BEGIN EXTRACTED INFORMATION
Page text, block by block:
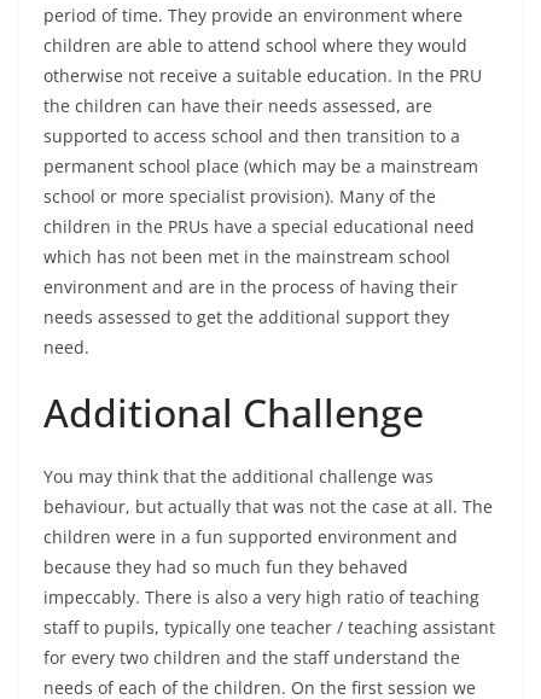
period of time. They provide an environment where
children are able to attend school where they would
otherwise not receive a suitable education. In the PRU
the children can have their needs assessed, are
supported to access school and then transition to a
permanent school place (which may be a mainstream
school or more specialist provision). Many of the
children in the PRUs have a special educational need
which has not been met in the mainstream school
environment and are in the process of having their
needs assessed to get the additional support they
need.
Additional Challenge
You may think that the additional challenge was
behaviour, but actually that was not the case at all. The
children were in a fun supported environment and
because they had so much fun they behaved
impeccably. There is also a very high ratio of teaching
staff to pupils, typically one teacher / teaching assistant
for every two children and the staff understand the
needs of each of the children. On the first session we
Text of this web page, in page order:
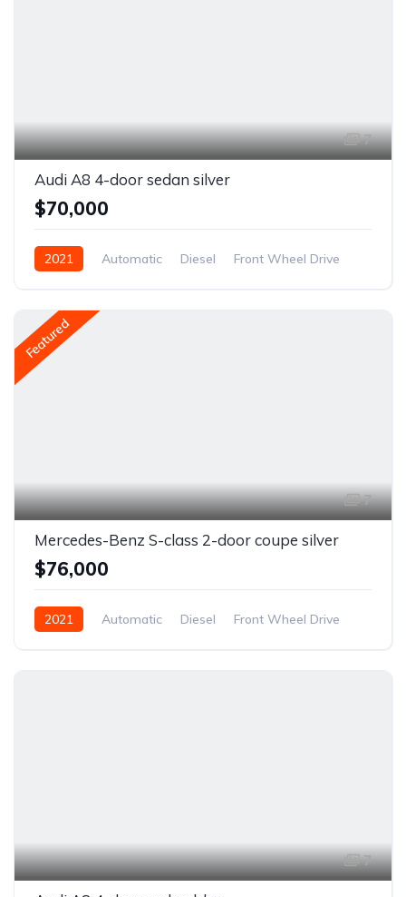
7
Audi A8 4-door sedan silver
$70,000
2021 Automatic Diesel Front Wheel Drive
Featured
7
Mercedes-Benz S-class 2-door coupe silver
$76,000
2021 Automatic Diesel Front Wheel Drive
7
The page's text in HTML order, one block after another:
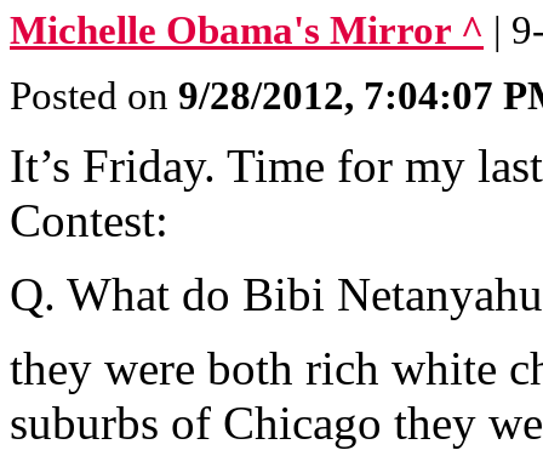
Michelle Obama's Mirror ^ |
Posted on 9/28/2012, 7:04:07
It’s Friday. Time for my
Contest:
Q. What do Bibi
they were both rich white
suburbs of Chicago they
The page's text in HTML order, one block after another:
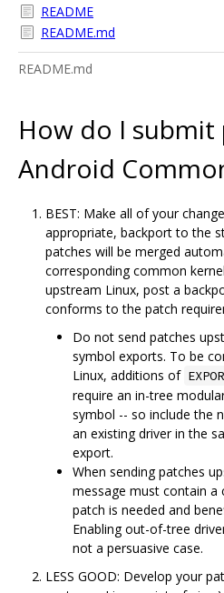
README
README.md
README.md
How do I submit
Android
BEST: Make all of your
appropriate, backport to the
patches will be merged
corresponding common
upstream Linux, post a
conforms to the patch
Do not send patches
symbol exports. To be
Linux, additions of
require an in-tree
symbol -- so include the
an existing driver in the
export.
When sending patches
message must contain a
patch is needed and
Enabling out-of-tree
not a persuasive case.
LESS GOOD: Develop your
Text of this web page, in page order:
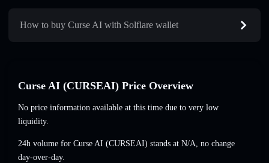
How to buy Curse AI with Solflare wallet
Curse AI (CURSEAI) Price Overview
No price information available at this time due to very low
liquidity.
24h volume for Curse AI (CURSEAI) stands at N/A, no change
day-over-day.
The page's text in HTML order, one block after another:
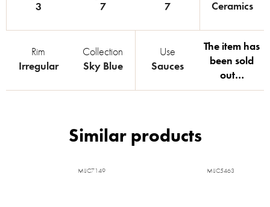
3
7
7
Ceramics
Rim
Irregular
Collection
Sky Blue
Use
Sauces
The item has
been sold
out…
MIJC7149 MIJC5463
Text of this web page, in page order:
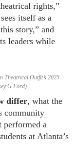
rights,”
itself as a
story,” and
leaders while
Theatrical Outfit’s 2025
G Ford)
differ, what the
community
a
at Atlanta’s
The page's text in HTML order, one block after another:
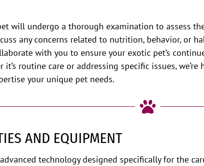
will undergo a thorough examination to assess
any concerns related to nutrition, behavior, or
with you to ensure your exotic pet’s
routine care or addressing specific issues, we’re
your unique pet needs.

AND EQUIPMENT
technology designed specifically for the
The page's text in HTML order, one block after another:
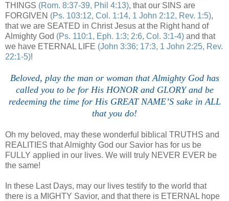
THINGS (Rom. 8:37-39, Phil 4:13), that our SINS are
FORGIVEN (Ps. 103:12, Col. 1:14, 1 John 2:12, Rev. 1:5),
that we are SEATED in Christ Jesus at the Right hand of
Almighty God (Ps. 110:1, Eph. 1:3; 2:6, Col. 3:1-4) and that
we have ETERNAL LIFE (John 3:36; 17:3, 1 John 2:25, Rev.
22:1-5)!
Beloved, play the man or woman that Almighty God has
called you to be for His HONOR and GLORY and be
redeeming the time for His GREAT NAME’S sake in ALL
that you do!
Oh my beloved, may these wonderful biblical TRUTHS and
REALITIES that Almighty God our Savior has for us be
FULLY applied in our lives. We will truly NEVER EVER be
the same!
In these Last Days, may our lives testify to the world that
there is a MIGHTY Savior, and that there is ETERNAL hope
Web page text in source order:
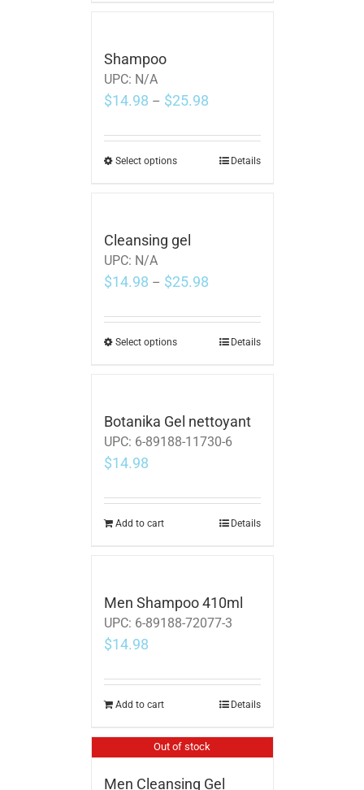
Shampoo
UPC: N/A
$14.98 – $25.98
Select options Details
Cleansing gel
UPC: N/A
$14.98 – $25.98
Select options Details
Botanika Gel nettoyant
UPC: 6-89188-11730-6
$14.98
Add to cart Details
Men Shampoo 410ml
UPC: 6-89188-72077-3
$14.98
Add to cart Details
Out of stock
Men Cleansing Gel
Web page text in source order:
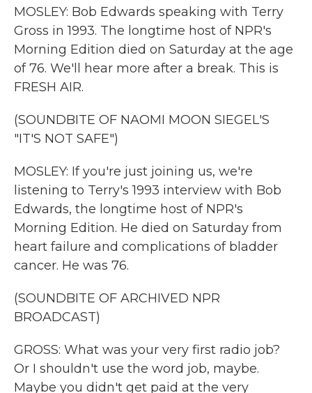
MOSLEY: Bob Edwards speaking with Terry
Gross in 1993. The longtime host of NPR's
Morning Edition died on Saturday at the age
of 76. We'll hear more after a break. This is
FRESH AIR.
(SOUNDBITE OF NAOMI MOON SIEGEL'S
"IT'S NOT SAFE")
MOSLEY: If you're just joining us, we're
listening to Terry's 1993 interview with Bob
Edwards, the longtime host of NPR's
Morning Edition. He died on Saturday from
heart failure and complications of bladder
cancer. He was 76.
(SOUNDBITE OF ARCHIVED NPR
BROADCAST)
GROSS: What was your very first radio job?
Or I shouldn't use the word job, maybe.
Maybe you didn't get paid at the very
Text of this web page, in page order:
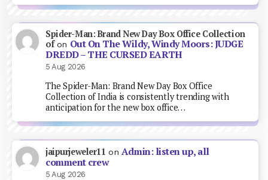
Spider-Man: Brand New Day Box Office Collection
ofon Out On The Wildy, Windy Moors: JUDGE
DREDD – THE CURSED EARTH
5 Aug 2026
The Spider-Man: Brand New Day Box Office
Collection of India is consistently trending with
anticipation for the new box office…
jaipurjeweler11 on Admin: listen up, all
comment crew
5 Aug 2026
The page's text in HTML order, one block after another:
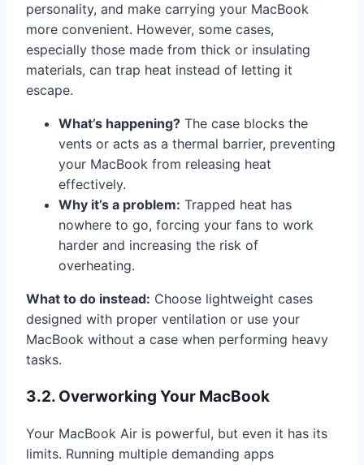
personality, and make carrying your MacBook
more convenient. However, some cases,
especially those made from thick or insulating
materials, can trap heat instead of letting it
escape.
What’s happening? The case blocks the
vents or acts as a thermal barrier, preventing
your MacBook from releasing heat
effectively.
Why it’s a problem: Trapped heat has
nowhere to go, forcing your fans to work
harder and increasing the risk of
overheating.
What to do instead: Choose lightweight cases
designed with proper ventilation or use your
MacBook without a case when performing heavy
tasks.
3.2. Overworking Your MacBook
Your MacBook Air is powerful, but even it has its
limits. Running multiple demanding apps
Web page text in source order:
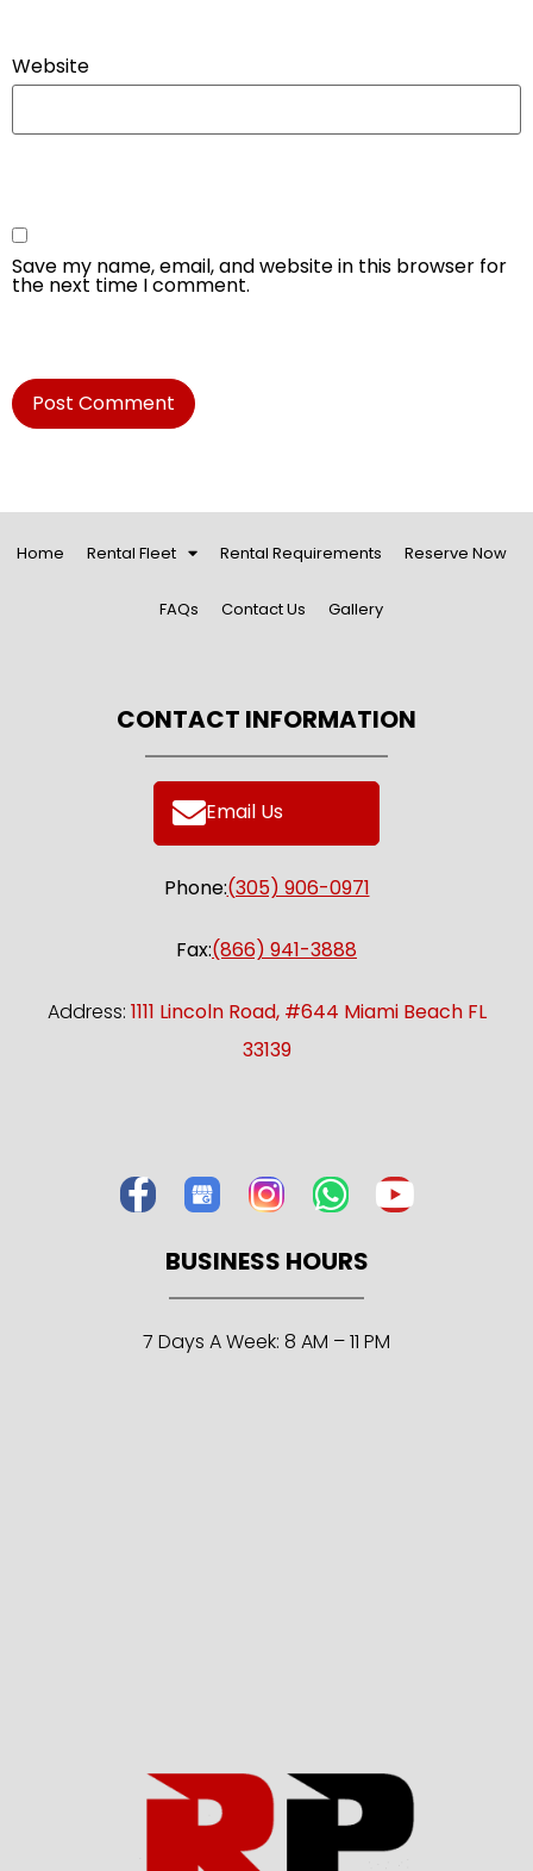
Website
Save my name, email, and website in this browser for
the next time I comment.
Home Rental Fleet Rental Requirements Reserve Now
FAQs Contact Us Gallery
CONTACT INFORMATION
Email Us
Phone:(305) 906-0971
Fax:(866) 941-3888
Address: 1111 Lincoln Road, #644 Miami Beach FL
33139
BUSINESS HOURS
7 Days A Week: 8 AM – 11 PM
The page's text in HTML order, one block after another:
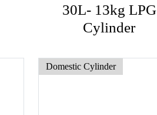
30L- 13kg LPG
Cylinder
Domestic Cylinder
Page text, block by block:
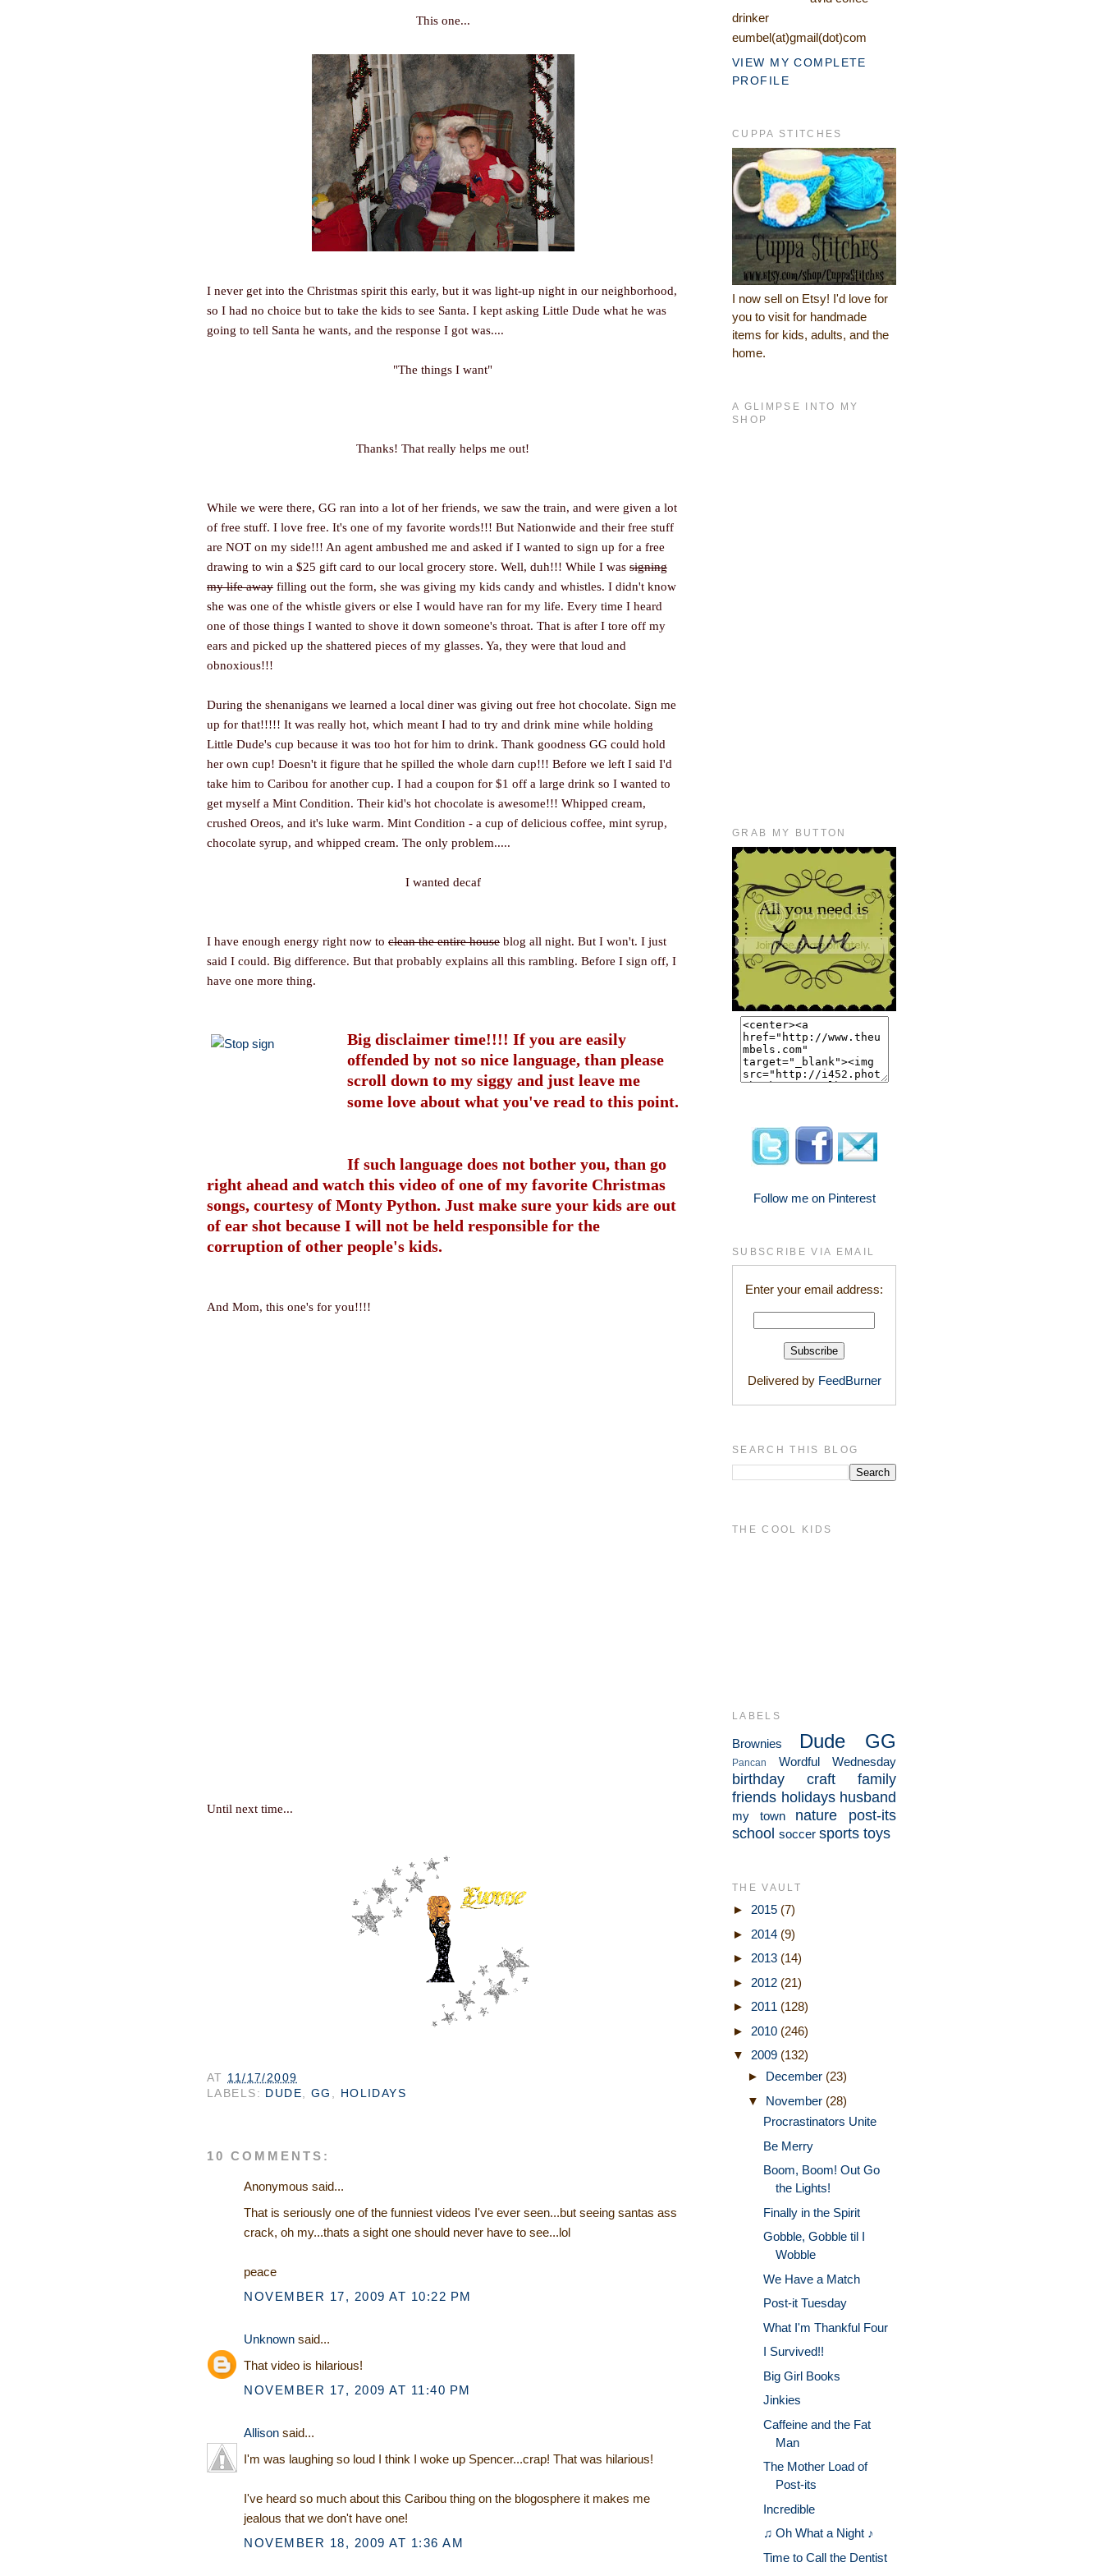
This one...
I never get into the Christmas spirit this early, but it was light-up night in our neighborhood,
so I had no choice but to take the kids to see Santa. I kept asking Little Dude what he was
going to tell Santa he wants, and the response I got was....
"The things I want"
Thanks! That really helps me out!
While we were there, GG ran into a lot of her friends, we saw the train, and were given a lot
of free stuff. I love free. It's one of my favorite words!!! But Nationwide and their free stuff
are NOT on my side!!! An agent ambushed me and asked if I wanted to sign up for a free
drawing to win a $25 gift card to our local grocery store. Well, duh!!! While I was signing
my life away filling out the form, she was giving my kids candy and whistles. I didn't know
she was one of the whistle givers or else I would have ran for my life. Every time I heard
one of those things I wanted to shove it down someone's throat. That is after I tore off my
ears and picked up the shattered pieces of my glasses. Ya, they were that loud and
obnoxious!!!
During the shenanigans we learned a local diner was giving out free hot chocolate. Sign me
up for that!!!!! It was really hot, which meant I had to try and drink mine while holding
Little Dude's cup because it was too hot for him to drink. Thank goodness GG could hold
her own cup! Doesn't it figure that he spilled the whole darn cup!!! Before we left I said I'd
take him to Caribou for another cup. I had a coupon for $1 off a large drink so I wanted to
get myself a Mint Condition. Their kid's hot chocolate is awesome!!! Whipped cream,
crushed Oreos, and it's luke warm. Mint Condition - a cup of delicious coffee, mint syrup,
chocolate syrup, and whipped cream. The only problem.....
I wanted decaf
I have enough energy right now to clean the entire house blog all night. But I won't. I just
said I could. Big difference. But that probably explains all this rambling. Before I sign off, I
have one more thing.
Big disclaimer time!!!! If you are easily
offended by not so nice language, than please
scroll down to my siggy and just leave me
some love about what you've read to this point.
If such language does not bother you, than go
right ahead and watch this video of one of my favorite Christmas
songs, courtesy of Monty Python. Just make sure your kids are out
of ear shot because I will not be held responsible for the
corruption of other people's kids.
And Mom, this one's for you!!!!
Until next time...
AT 11/17/2009
LABELS: DUDE GG HOLIDAYS
10 COMMENTS:
Anonymous said...
That is seriously one of the funniest videos I've ever seen...but seeing santas ass
crack, oh my...thats a sight one should never have to see...lol
peace
NOVEMBER 17, 2009 AT 10:22 PM
Unknown said...
That video is hilarious!
NOVEMBER 17, 2009 AT 11:40 PM
Allison said...
I'm was laughing so loud I think I woke up Spencer...crap! That was hilarious!
I've heard so much about this Caribou thing on the blogosphere it makes me
jealous that we don't have one!
NOVEMBER 18, 2009 AT 1:36 AM
drinker
eumbel(at)gmail(dot)com
VIEW MY COMPLETE
PROFILE
CUPPA STITCHES
I now sell on Etsy! I'd love for
you to visit for handmade
items for kids, adults, and the
home.
A GLIMPSE INTO MY
SHOP
GRAB MY BUTTON
Follow me on Pinterest
SUBSCRIBE VIA EMAIL
Enter your email address:
Delivered by FeedBurner
SEARCH THIS BLOG
THE COOL KIDS
LABELS
Brownies Dude GG
Pancan Wordful Wednesday
birthday craft
family
friends holidays husband
my town nature
post-its
school soccer sports toys
THE VAULT
► 2015 (7)
► 2014 (9)
► 2013 (14)
► 2012 (21)
► 2011 (128)
► 2010 (246)
▼ 2009 (132)
► December (23)
▼ November (28)
Procrastinators Unite
Be Merry
Boom, Boom! Out Go
the Lights!
Finally in the Spirit
Gobble, Gobble til I
Wobble
We Have a Match
Post-it Tuesday
What I'm Thankful Four
I Survived!!
Big Girl Books
Jinkies
Caffeine and the Fat
Man
The Mother Load of
Post-its
Incredible
♫ Oh What a Night ♪
Time to Call the Dentist
END EXTRACTED INFORMATION
● TASK INSTRUCTIONS
The data above holds the lines to copy: start at the one with "Men Cleansing Gel", stop at the one with "Edwards, the longtime host of NPR's", include both, copy them exactly without pictures, and copy nothing else.

● RESULT OF THIS TASK
Men Cleansing Gel
Web page text in source order:
MOSLEY: Bob Edwards speaking with Terry
Gross in 1993. The longtime host of NPR's
Morning Edition died on Saturday at the age
of 76. We'll hear more after a break. This is
FRESH AIR.
(SOUNDBITE OF NAOMI MOON SIEGEL'S
"IT'S NOT SAFE")
MOSLEY: If you're just joining us, we're
listening to Terry's 1993 interview with Bob
Edwards, the longtime host of NPR's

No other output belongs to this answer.